BERITA JAKARTA – Ketua Laskar Anti Korupsi (LAKI), Rokhman Wahyudi menduga, kericuhan yang terjadi dalam Rapat Dengar Pendapat (RDP) antara Menteri ESDM RI dengan Komisi VII DPR RI sengaja diciptakan Anggota DPR Komisi VII, Muhamad Nasir, Kamis (13/1/2022).
Rokhman mensiyalir, kericuhan dalam RDP antara Menteri ESDM dengan Komisi VII DPR RI di Senayan itu sebagai modus untuk merintangi pembahasan seputar pencabutan IUP OP PT. Batuah Energi Prima (BEP) di Kalimantan Timur (Kaltim).
“Pasalnya, ada dugaan IUP OP PT. BEP terbukti telah disalahgunakan untuk menipu sebesar Rp1 triliun dan membobol Bank Niaga dan Bank Bukopin sebesar Rp1,5 triliun oleh pemiliknya, Herry Beng Kostanto yang kini masih mendekam di sel penjara,” kata Rokhman.
Diungkapkan Rokhman, dalam undangan rapat kerja yang ditandatangani Sekretaris Jenderal (Sekjen) Kementerian ESDM RI agenda disebutkan dalam undangan mengenai penjelasan terkait pencabutan izin perusahaan-perusahaan tambang.
“Saudara Muhammad Nasir bicara tidak benar dan tanpa bukti.

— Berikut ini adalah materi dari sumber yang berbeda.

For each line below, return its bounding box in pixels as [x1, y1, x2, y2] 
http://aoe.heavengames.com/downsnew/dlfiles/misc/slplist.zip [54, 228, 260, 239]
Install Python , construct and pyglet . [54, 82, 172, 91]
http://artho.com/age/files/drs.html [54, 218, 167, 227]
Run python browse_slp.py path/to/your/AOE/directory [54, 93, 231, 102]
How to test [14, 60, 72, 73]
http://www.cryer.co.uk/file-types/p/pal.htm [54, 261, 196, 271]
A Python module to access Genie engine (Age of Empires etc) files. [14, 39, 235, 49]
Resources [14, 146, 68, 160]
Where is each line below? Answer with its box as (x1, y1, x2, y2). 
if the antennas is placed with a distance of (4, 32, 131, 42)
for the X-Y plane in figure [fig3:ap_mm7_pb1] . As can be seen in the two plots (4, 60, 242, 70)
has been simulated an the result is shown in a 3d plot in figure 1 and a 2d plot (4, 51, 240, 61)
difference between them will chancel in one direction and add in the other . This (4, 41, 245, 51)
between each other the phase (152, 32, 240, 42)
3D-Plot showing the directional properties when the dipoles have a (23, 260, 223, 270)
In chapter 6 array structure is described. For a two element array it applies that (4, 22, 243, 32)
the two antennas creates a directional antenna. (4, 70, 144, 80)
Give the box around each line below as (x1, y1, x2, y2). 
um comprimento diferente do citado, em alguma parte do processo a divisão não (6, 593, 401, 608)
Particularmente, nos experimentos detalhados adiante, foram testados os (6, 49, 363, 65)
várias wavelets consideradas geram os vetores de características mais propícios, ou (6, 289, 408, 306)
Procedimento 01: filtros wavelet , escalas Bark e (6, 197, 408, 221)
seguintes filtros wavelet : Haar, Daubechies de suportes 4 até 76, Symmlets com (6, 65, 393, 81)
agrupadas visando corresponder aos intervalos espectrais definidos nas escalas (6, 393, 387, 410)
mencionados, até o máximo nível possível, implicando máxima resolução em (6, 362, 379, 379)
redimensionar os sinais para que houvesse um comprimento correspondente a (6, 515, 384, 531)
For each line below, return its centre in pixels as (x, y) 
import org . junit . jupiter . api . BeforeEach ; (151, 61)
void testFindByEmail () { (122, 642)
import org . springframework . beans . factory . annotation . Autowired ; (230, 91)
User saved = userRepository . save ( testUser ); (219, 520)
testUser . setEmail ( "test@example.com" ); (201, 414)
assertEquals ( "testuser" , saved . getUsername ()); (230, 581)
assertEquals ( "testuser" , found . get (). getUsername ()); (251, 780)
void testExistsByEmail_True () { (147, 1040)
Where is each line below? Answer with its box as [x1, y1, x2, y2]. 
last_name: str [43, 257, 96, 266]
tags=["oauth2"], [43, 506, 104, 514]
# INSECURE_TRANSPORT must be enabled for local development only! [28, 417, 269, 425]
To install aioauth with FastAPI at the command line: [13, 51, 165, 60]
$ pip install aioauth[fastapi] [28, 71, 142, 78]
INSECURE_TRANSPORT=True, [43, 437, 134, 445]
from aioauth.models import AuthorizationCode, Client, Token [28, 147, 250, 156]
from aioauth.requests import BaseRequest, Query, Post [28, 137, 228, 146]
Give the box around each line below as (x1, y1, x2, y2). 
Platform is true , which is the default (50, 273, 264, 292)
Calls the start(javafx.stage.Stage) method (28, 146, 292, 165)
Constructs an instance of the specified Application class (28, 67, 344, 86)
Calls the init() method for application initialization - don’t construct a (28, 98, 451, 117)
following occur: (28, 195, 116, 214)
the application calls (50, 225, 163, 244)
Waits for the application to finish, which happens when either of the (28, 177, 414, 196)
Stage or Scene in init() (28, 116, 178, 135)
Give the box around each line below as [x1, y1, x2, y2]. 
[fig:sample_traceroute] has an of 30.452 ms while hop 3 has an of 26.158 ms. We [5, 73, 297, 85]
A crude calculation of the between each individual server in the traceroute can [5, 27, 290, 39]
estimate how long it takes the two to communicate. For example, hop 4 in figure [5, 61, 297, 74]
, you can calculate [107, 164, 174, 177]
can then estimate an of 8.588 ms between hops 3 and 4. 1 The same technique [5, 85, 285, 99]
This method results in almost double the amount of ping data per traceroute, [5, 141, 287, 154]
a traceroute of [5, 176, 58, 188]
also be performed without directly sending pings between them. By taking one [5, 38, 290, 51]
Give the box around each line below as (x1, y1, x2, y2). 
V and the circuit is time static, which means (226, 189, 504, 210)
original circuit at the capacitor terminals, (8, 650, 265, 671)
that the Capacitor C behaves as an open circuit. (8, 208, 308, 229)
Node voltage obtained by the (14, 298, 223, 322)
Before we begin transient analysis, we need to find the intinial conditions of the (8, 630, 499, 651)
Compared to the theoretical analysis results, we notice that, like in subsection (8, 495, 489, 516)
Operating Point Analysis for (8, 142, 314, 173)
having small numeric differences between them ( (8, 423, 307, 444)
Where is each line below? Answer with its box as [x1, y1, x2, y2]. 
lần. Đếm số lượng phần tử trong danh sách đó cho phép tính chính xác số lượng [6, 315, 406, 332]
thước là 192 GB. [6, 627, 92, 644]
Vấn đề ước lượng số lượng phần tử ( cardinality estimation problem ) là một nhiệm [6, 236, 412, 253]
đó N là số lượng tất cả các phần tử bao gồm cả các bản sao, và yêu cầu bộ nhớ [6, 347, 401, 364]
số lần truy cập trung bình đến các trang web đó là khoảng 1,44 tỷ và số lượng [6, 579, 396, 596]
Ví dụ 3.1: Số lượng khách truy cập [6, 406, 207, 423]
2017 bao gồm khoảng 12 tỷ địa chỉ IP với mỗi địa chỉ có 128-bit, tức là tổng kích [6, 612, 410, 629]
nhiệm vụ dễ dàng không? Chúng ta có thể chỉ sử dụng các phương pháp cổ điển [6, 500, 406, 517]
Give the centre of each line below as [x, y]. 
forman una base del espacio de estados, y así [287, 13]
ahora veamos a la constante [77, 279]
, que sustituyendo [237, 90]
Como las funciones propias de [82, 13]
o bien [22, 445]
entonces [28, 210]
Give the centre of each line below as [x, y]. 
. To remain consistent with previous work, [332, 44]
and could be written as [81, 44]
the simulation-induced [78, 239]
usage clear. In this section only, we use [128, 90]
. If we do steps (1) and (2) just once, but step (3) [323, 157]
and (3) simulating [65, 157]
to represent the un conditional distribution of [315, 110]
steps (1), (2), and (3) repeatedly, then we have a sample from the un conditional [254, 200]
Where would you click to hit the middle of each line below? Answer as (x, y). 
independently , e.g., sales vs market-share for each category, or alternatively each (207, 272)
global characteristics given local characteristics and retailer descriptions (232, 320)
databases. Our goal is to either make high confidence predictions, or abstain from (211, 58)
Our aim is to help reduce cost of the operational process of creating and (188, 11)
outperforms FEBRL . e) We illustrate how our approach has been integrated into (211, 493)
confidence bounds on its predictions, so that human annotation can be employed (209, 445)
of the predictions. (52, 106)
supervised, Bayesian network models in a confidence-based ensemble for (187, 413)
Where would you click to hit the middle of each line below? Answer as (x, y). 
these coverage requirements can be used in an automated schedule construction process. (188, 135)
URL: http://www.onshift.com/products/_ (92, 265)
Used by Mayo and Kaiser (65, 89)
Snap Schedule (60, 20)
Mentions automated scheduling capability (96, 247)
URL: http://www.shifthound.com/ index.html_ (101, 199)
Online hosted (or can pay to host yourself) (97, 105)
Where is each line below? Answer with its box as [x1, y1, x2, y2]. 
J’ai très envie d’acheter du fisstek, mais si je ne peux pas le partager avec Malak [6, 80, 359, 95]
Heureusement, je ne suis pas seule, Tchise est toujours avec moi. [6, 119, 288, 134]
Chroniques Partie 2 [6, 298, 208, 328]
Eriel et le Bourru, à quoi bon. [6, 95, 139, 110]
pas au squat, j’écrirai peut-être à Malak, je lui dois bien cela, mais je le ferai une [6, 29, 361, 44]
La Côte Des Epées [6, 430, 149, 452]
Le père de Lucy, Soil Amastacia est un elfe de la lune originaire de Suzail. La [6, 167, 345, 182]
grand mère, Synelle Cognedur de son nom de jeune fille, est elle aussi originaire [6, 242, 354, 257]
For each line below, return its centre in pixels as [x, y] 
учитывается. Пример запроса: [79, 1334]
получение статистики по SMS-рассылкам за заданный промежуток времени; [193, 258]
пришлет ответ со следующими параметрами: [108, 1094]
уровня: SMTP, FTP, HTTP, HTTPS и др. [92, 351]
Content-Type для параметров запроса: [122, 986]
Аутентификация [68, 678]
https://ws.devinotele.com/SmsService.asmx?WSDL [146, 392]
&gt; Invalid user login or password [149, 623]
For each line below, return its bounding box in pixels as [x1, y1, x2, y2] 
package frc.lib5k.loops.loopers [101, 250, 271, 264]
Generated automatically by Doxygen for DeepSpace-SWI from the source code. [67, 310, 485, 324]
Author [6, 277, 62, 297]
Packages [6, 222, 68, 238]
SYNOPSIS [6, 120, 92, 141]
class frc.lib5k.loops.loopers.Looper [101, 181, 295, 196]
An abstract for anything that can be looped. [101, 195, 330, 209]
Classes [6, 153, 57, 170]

Ini memalukan,” ujar Arifin Tasrif yang kemudian buru-buru keluar dari ruang rapat.
Namun Rokhman tidak dapat memastikan apakah M. Nasir melakukan itu berdasarkan “pesanan” dan dibayar oleh pihak pemilik IUP OP yang terancam dicabut.
”Saya menolak untuk menanggapi. Saya tidak ingin menduga-duga sesuatu yang saya tidak memiliki buktinya. Biar masyarakat yang menilai,” tegas dia.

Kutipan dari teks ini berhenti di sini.